Work task: Could every line below be transcribed exactly, with the pictures dropped?

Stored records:
• • • • •

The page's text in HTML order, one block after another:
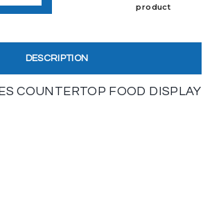
product
DESCRIPTION
COUNTERTOP FOOD DISPLAY
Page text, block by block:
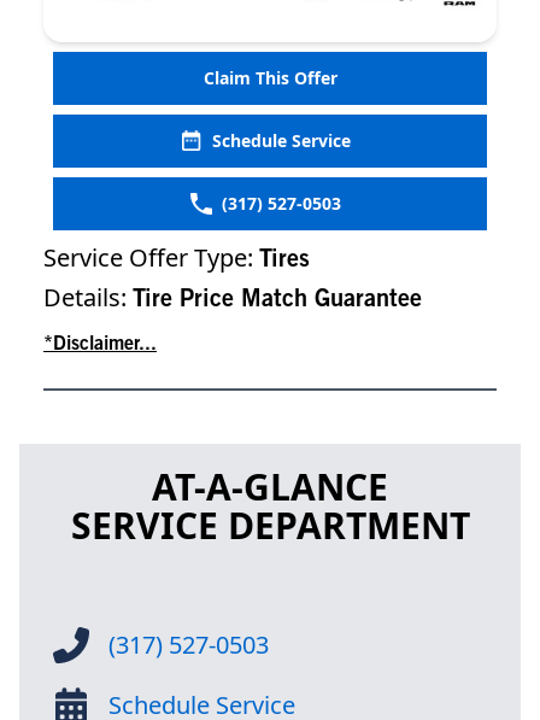
Claim This Offer
Schedule Service
(317) 527-0503
Service Offer Type: Tires
Details: Tire Price Match Guarantee
*Disclaimer...
AT-A-GLANCE
SERVICE DEPARTMENT
(317) 527-0503
Schedule Service
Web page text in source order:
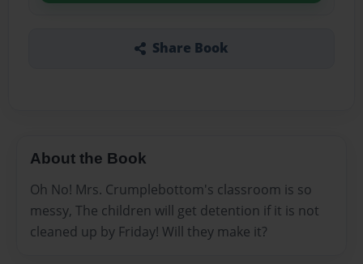
Share Book
About the Book
Oh No! Mrs. Crumplebottom's classroom is so
messy, The children will get detention if it is not
cleaned up by Friday! Will they make it?
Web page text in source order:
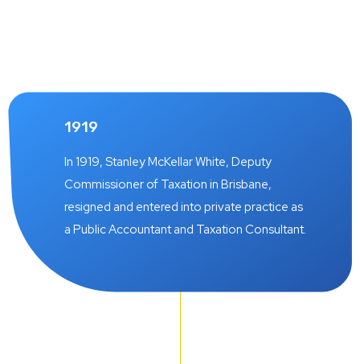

• • • • •

Result:
The page's text in HTML order, one block after another:
product
DESCRIPTION
COUNTERTOP FOOD DISPLAY
Page text, block by block:
Claim This Offer
Schedule Service
(317) 527-0503
Service Offer Type: Tires
Details: Tire Price Match Guarantee
*Disclaimer...
AT-A-GLANCE
SERVICE DEPARTMENT
(317) 527-0503
Schedule Service
Web page text in source order:
Share Book
About the Book
Oh No! Mrs. Crumplebottom's classroom is so
messy, The children will get detention if it is not
cleaned up by Friday! Will they make it?
Web page text in source order:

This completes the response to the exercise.